Комната смазалась, поплыла. Воздух сгустился, сдавил горло, было сложно дышать. Хелена делала короткие, рваные вдохи, а перед глазами всё плыло, превращая мир пятна резких красок — и в ощущения: жар, колющий щёки, сушащий язык и уходящий в грудь; напряжение, скручивающее мышцы; дыхание совсем близко. Шершавые руки поглаживали щёки, подбородок, нежно касались за ухом. А перед глазами — только расплывающаяся картинка. Слишком резкая и контрастная. От неё сильнее колотилось сердце — и сильнее мутнел рассудок.
— Что ты сделал?.. — едва слышный шёпот сорвался с губ.
— Ещё ничего…
Его силуэт приблизился и поцеловал. Не грубо, но глубоко, не оставляя возможности для сопротивления.
И Хелена не сопротивлялась. Вцепилась в его руки чуть выше локтей, впивалась ногтями, мяла ткань, будто это могло отсрочить неизбежное.
— Один, не надо… Пожалуйста…
Он не услышал. Завладел её губами снова, забирая едва блеснувшую свободу, — и она ответила. Подалась вперёд, опираясь на его руки. Пыталась контролировать, сдерживать, отвоевать себе хоть немного власти.
Тщетно.
Он скинул её руки со своих, откидывая обратно в кресло. Тяжёлая ладонь погладила от бедра до колена, ниже — и рывком задрала юбки.

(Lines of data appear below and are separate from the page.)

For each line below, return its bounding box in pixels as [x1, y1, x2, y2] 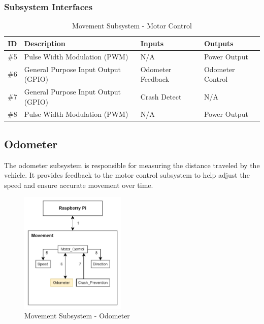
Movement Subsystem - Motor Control [72, 20, 192, 31]
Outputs [204, 38, 234, 48]
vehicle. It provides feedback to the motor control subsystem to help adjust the [4, 170, 250, 180]
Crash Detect [140, 91, 182, 102]
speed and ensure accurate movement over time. [4, 179, 153, 190]
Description [24, 38, 65, 48]
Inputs [140, 38, 164, 48]
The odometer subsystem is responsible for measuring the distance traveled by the [4, 159, 260, 170]
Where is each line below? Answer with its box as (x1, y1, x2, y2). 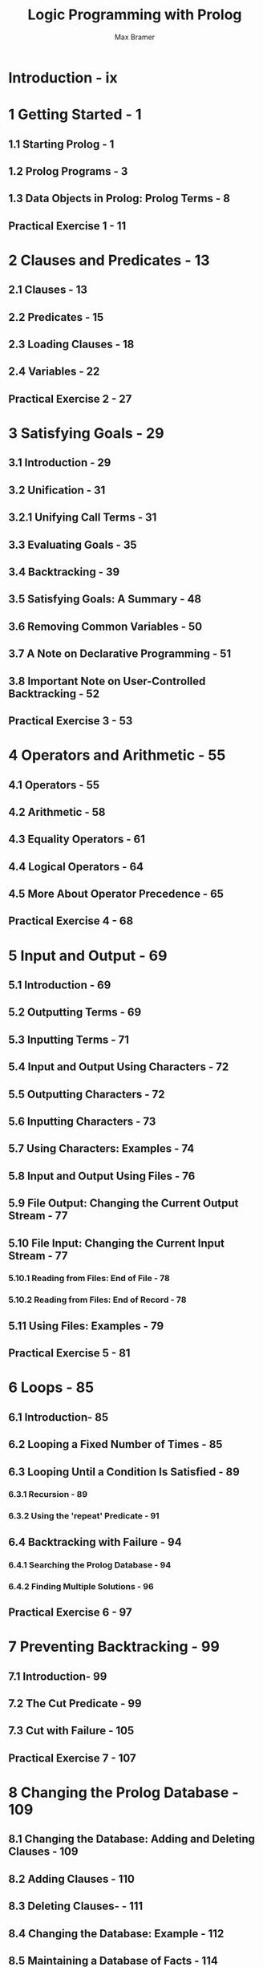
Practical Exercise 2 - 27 (8, 391, 132, 406)
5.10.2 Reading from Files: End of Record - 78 (8, 1294, 187, 1305)
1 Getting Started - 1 (8, 106, 142, 124)
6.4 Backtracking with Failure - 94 (8, 1535, 182, 1549)
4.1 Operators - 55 (8, 778, 100, 792)
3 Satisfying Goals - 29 (8, 424, 164, 443)
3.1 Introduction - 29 (8, 456, 111, 470)
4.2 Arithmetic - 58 (8, 805, 106, 819)

Дрожь пронзила тело, когда он коснулся оголённой кожи. Хелена распахнула глаза, попробовала оттолкнуть Одина, но сил хватило только упереться ему в грудь, и, умирая от жалящих поцелуев на плечах и шее, жалобно прошептать: «Не здесь».
Это Один услышал: поднял, подхватил на руки и переместил. Было темно, холодно, она не понимала, где находится, только знала, что так быть не должно.
Она не хотела его, не хотела! Не так и не сейчас.
Хелена попробовала оттолкнуть Одина ещё раз, но упала на кровать. Контраст холодных простыней с жаром его тела сводил с ума. Душу и разум разъедало обидой, бессилием, чем-то ужасно горьким и болезненным, отчего всё внутри сжималось, стягивалось в узел от ужаса. Путались мысли.
Она пыталась представить, что всё иначе. С другим…
Но иллюзия разлетелась пеплом, когда прохладный воздух облизнул грудь и бёдра. Он будто пытался успокоить, остудить.
Но бесполезно. Бессмысленно.
Хелена шмыгнула носом.
— Один, не надо…
Она встретилась взглядом с Одином и отвернулась разочарованно, с болезненным смирением. Отвернулась, чтобы с ужасом увидеть силуэт белого кружевного свадебного платья в углу комнаты.
А потом тело вспорола одномоментная боль.
31
Утренняя тишина разорвалась вскриком:
— Эдвард!
Хелена вскочила на кровати и зажала рот руками. Она часто дышала, озиралась и изо всех сил пыталась больше не кричать.
Эдварда здесь не было. Не было больше и кошмара, в котором тьма затягивала сверкающие зелёные глаза, превращало лицо в жестокую холодную маску, и он отворачивался и уходил, а она пыталась дотянуться, остановить — но лишь обжигала пальцы, и кожа растекалась, будто плавилась. И Хелена могла только кричать ему в спину, кричать, пока слова наконец не ожили — и не разорвали сон.